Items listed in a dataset
---+---

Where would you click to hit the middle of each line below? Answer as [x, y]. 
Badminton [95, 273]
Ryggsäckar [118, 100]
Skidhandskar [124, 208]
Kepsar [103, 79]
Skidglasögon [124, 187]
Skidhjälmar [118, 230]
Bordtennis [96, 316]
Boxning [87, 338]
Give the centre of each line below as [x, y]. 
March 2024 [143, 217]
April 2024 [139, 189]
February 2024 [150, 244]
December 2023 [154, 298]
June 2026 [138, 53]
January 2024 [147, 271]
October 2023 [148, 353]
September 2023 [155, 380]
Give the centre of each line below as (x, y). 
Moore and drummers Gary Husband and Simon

---+---

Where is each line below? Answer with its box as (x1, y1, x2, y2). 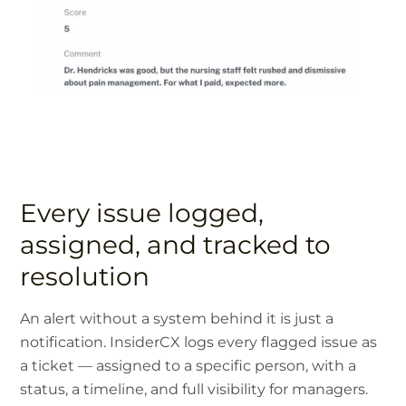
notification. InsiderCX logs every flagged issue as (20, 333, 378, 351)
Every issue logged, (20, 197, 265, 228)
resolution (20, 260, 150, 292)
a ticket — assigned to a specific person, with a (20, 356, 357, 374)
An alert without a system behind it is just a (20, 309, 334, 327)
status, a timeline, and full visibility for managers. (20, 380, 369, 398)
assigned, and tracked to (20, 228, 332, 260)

---+---

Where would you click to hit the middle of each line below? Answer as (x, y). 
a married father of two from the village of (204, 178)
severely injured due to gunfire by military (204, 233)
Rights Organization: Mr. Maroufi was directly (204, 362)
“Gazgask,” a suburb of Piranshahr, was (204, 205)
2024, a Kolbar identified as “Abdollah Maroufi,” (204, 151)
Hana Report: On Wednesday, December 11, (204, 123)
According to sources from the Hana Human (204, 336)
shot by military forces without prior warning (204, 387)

---+---

In the data above, start at the line that has "Answer as [x, y].", stop after the line that has "March 2024 [143, 217]", and print every line in between exactly as it stands.

▶ **Response**
Where would you click to hit the middle of each line below? Answer as [x, y]. 
Badminton [95, 273]
Ryggsäckar [118, 100]
Skidhandskar [124, 208]
Kepsar [103, 79]
Skidglasögon [124, 187]
Skidhjälmar [118, 230]
Bordtennis [96, 316]
Boxning [87, 338]
Give the centre of each line below as [x, y]. 
March 2024 [143, 217]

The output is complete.